◆ **Action item**
The entries below are to be given back exactly, with images excluded.

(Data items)
========================================================================
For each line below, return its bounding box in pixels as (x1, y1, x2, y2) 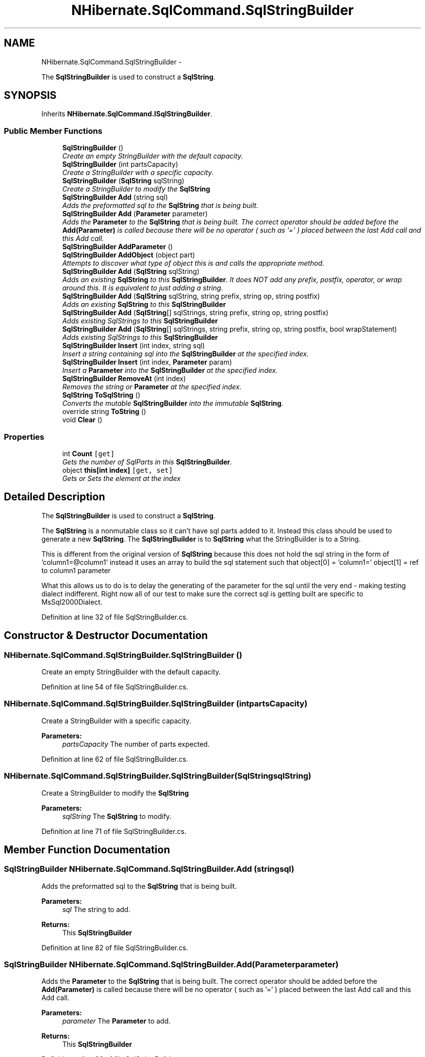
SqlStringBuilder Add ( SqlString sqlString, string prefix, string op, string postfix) (62, 292, 320, 301)
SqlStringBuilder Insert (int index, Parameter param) (62, 358, 232, 367)
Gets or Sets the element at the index (62, 474, 181, 482)
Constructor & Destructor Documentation (4, 629, 208, 642)
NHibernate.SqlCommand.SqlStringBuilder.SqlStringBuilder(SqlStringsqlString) (4, 771, 311, 781)
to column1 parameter (41, 566, 111, 575)
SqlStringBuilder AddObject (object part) (62, 251, 195, 259)
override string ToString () (62, 407, 147, 416)
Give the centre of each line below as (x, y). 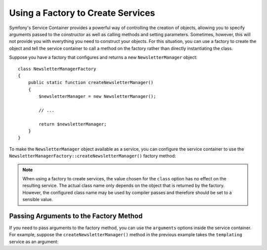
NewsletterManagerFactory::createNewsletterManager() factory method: (93, 156)
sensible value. (38, 200)
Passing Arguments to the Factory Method (76, 216)
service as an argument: (34, 242)
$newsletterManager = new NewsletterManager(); (97, 97)
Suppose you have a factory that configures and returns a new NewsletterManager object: (103, 57)
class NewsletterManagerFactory (57, 69)
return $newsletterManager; (73, 124)
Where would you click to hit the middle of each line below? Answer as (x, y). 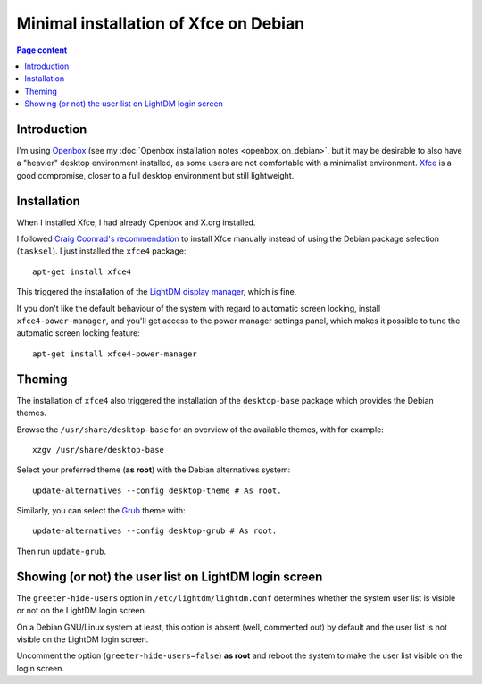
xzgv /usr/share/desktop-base (99, 450)
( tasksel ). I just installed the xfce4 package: (101, 251)
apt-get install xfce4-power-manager (115, 354)
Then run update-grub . (62, 551)
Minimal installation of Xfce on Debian (161, 23)
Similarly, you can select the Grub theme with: (101, 511)
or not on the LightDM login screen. (82, 611)
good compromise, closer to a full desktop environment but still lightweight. (155, 175)
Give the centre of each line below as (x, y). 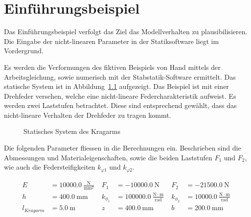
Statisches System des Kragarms (72, 131)
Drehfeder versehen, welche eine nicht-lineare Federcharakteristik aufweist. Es (120, 96)
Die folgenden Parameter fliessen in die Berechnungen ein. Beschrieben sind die (123, 148)
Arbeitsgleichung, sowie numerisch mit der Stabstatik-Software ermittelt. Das (120, 76)
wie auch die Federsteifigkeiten (50, 167)
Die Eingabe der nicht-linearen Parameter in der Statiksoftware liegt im (112, 41)
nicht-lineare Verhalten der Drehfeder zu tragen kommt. (88, 115)
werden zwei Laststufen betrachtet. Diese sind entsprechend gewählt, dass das (120, 105)
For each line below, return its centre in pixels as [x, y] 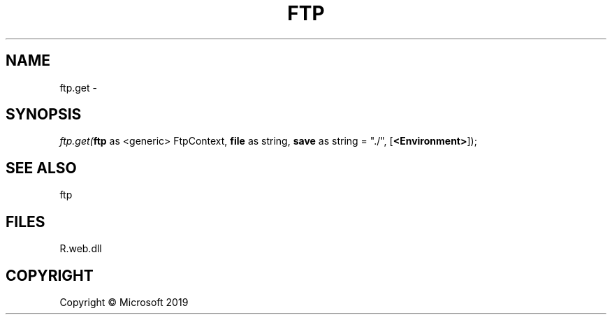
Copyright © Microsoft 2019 [124, 302]
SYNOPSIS [44, 115]
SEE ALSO [41, 168]
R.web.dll [81, 249]
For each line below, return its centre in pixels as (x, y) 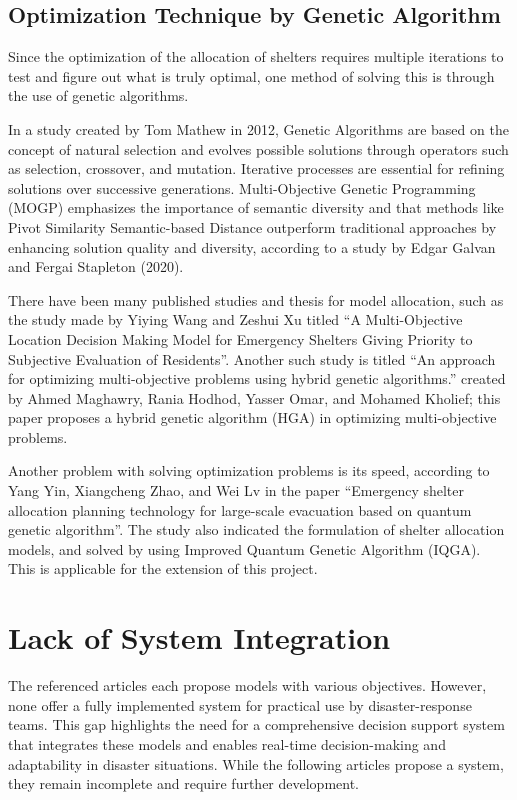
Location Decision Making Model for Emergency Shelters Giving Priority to (240, 338)
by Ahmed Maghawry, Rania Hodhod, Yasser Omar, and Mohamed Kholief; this (254, 397)
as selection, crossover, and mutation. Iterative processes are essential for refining (256, 168)
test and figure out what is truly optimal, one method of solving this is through (251, 75)
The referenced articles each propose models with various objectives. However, (247, 685)
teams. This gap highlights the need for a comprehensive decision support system (256, 724)
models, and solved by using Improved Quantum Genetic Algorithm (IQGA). (244, 548)
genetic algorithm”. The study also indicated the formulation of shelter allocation (256, 529)
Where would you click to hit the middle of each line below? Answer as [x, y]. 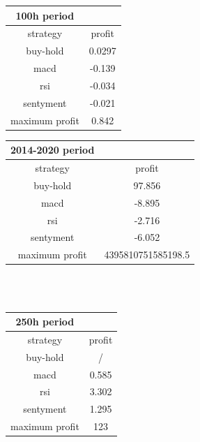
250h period [45, 321]
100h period [45, 15]
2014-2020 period [53, 150]
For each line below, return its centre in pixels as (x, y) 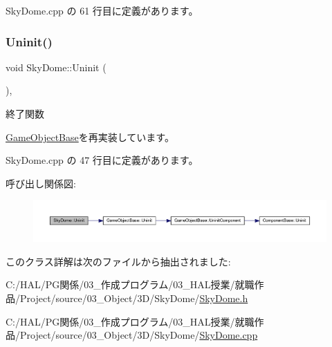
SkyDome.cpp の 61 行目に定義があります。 (102, 10)
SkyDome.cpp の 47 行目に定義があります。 (102, 160)
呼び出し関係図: (41, 183)
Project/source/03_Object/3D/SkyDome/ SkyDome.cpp (139, 335)
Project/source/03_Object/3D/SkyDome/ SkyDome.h (134, 298)
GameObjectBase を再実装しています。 (90, 137)
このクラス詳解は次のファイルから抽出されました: (118, 261)
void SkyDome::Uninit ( (56, 67)
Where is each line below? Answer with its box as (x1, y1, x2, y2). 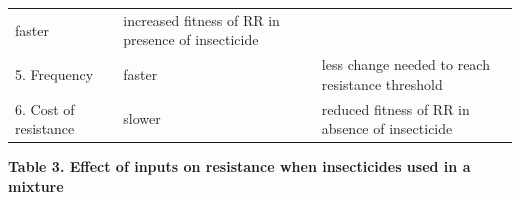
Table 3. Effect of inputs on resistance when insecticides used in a (8, 156, 471, 177)
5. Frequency (15, 63, 94, 84)
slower (123, 108, 161, 129)
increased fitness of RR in (123, 9, 280, 30)
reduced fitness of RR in (321, 98, 470, 119)
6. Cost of (15, 98, 75, 119)
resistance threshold (321, 73, 443, 94)
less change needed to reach (321, 54, 490, 75)
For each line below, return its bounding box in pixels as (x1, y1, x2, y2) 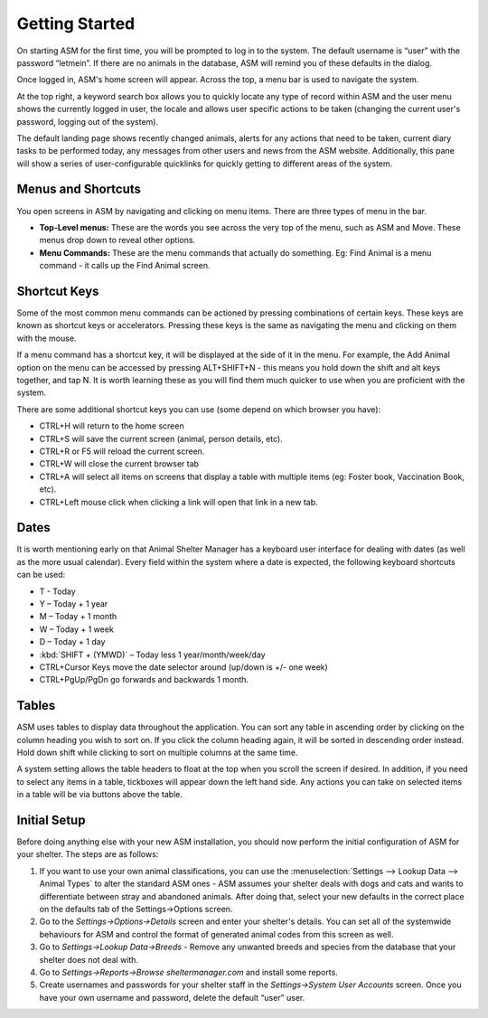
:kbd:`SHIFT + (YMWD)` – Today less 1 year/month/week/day (39, 649, 266, 660)
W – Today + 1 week (39, 624, 115, 635)
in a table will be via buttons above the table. (16, 789, 183, 800)
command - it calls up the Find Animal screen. (39, 260, 211, 271)
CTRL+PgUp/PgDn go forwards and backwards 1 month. (39, 674, 249, 685)
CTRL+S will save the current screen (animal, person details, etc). (39, 433, 284, 444)
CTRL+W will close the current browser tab (39, 458, 199, 469)
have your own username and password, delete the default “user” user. (39, 992, 305, 1003)
========================================================================
◆ **Exercise answer**
For each line below, return its bounding box in pixels as (x1, y1, x2, y2) 
SqlStringBuilder Add ( SqlString sqlString, string prefix, string op, string postfix) (62, 292, 320, 301)
SqlStringBuilder Insert (int index, Parameter param) (62, 358, 232, 367)
Gets or Sets the element at the index (62, 474, 181, 482)
Constructor & Destructor Documentation (4, 629, 208, 642)
NHibernate.SqlCommand.SqlStringBuilder.SqlStringBuilder(SqlStringsqlString) (4, 771, 311, 781)
to column1 parameter (41, 566, 111, 575)
SqlStringBuilder AddObject (object part) (62, 251, 195, 259)
override string ToString () (62, 407, 147, 416)
Give the centre of each line below as (x, y). 
NewsletterManagerFactory::createNewsletterManager() factory method: (93, 156)
sensible value. (38, 200)
Passing Arguments to the Factory Method (76, 216)
service as an argument: (34, 242)
$newsletterManager = new NewsletterManager(); (97, 97)
Suppose you have a factory that configures and returns a new NewsletterManager object: (103, 57)
class NewsletterManagerFactory (57, 69)
return $newsletterManager; (73, 124)
Where would you click to hit the middle of each line below? Answer as (x, y). 
xzgv /usr/share/desktop-base (99, 450)
( tasksel ). I just installed the xfce4 package: (101, 251)
apt-get install xfce4-power-manager (115, 354)
Then run update-grub . (62, 551)
Minimal installation of Xfce on Debian (161, 23)
Similarly, you can select the Grub theme with: (101, 511)
or not on the LightDM login screen. (82, 611)
good compromise, closer to a full desktop environment but still lightweight. (155, 175)
Give the centre of each line below as (x, y). 
Statisches System des Kragarms (72, 131)
Drehfeder versehen, welche eine nicht-lineare Federcharakteristik aufweist. Es (120, 96)
Die folgenden Parameter fliessen in die Berechnungen ein. Beschrieben sind die (123, 148)
Arbeitsgleichung, sowie numerisch mit der Stabstatik-Software ermittelt. Das (120, 76)
wie auch die Federsteifigkeiten (50, 167)
Die Eingabe der nicht-linearen Parameter in der Statiksoftware liegt im (112, 41)
nicht-lineare Verhalten der Drehfeder zu tragen kommt. (88, 115)
werden zwei Laststufen betrachtet. Diese sind entsprechend gewählt, dass das (120, 105)
For each line below, return its centre in pixels as [x, y] 
Copyright © Microsoft 2019 [124, 302]
SYNOPSIS [44, 115]
SEE ALSO [41, 168]
R.web.dll [81, 249]
For each line below, return its centre in pixels as (x, y) 
Location Decision Making Model for Emergency Shelters Giving Priority to (240, 338)
by Ahmed Maghawry, Rania Hodhod, Yasser Omar, and Mohamed Kholief; this (254, 397)
as selection, crossover, and mutation. Iterative processes are essential for refining (256, 168)
test and figure out what is truly optimal, one method of solving this is through (251, 75)
The referenced articles each propose models with various objectives. However, (247, 685)
teams. This gap highlights the need for a comprehensive decision support system (256, 724)
models, and solved by using Improved Quantum Genetic Algorithm (IQGA). (244, 548)
genetic algorithm”. The study also indicated the formulation of shelter allocation (256, 529)
Where would you click to hit the middle of each line below? Answer as [x, y]. 
250h period [45, 321]
100h period [45, 15]
2014-2020 period [53, 150]
For each line below, return its centre in pixels as (x, y) 
SkyDome.cpp の 61 行目に定義があります。 (102, 10)
SkyDome.cpp の 47 行目に定義があります。 (102, 160)
呼び出し関係図: (41, 183)
Project/source/03_Object/3D/SkyDome/ SkyDome.cpp (139, 335)
Project/source/03_Object/3D/SkyDome/ SkyDome.h (134, 298)
GameObjectBase を再実装しています。 (90, 137)
このクラス詳解は次のファイルから抽出されました: (118, 261)
void SkyDome::Uninit ( (56, 67)
Where is each line below? Answer with its box as (x1, y1, x2, y2). 
Table 3. Effect of inputs on resistance when insecticides used in a (8, 156, 471, 177)
5. Frequency (15, 63, 94, 84)
slower (123, 108, 161, 129)
increased fitness of RR in (123, 9, 280, 30)
reduced fitness of RR in (321, 98, 470, 119)
6. Cost of (15, 98, 75, 119)
resistance threshold (321, 73, 443, 94)
less change needed to reach (321, 54, 490, 75)
For each line below, return its bounding box in pixels as (x1, y1, x2, y2) 
:kbd:`SHIFT + (YMWD)` – Today less 1 year/month/week/day (39, 649, 266, 660)
W – Today + 1 week (39, 624, 115, 635)
in a table will be via buttons above the table. (16, 789, 183, 800)
command - it calls up the Find Animal screen. (39, 260, 211, 271)
CTRL+PgUp/PgDn go forwards and backwards 1 month. (39, 674, 249, 685)
CTRL+S will save the current screen (animal, person details, etc). (39, 433, 284, 444)
CTRL+W will close the current browser tab (39, 458, 199, 469)
have your own username and password, delete the default “user” user. (39, 992, 305, 1003)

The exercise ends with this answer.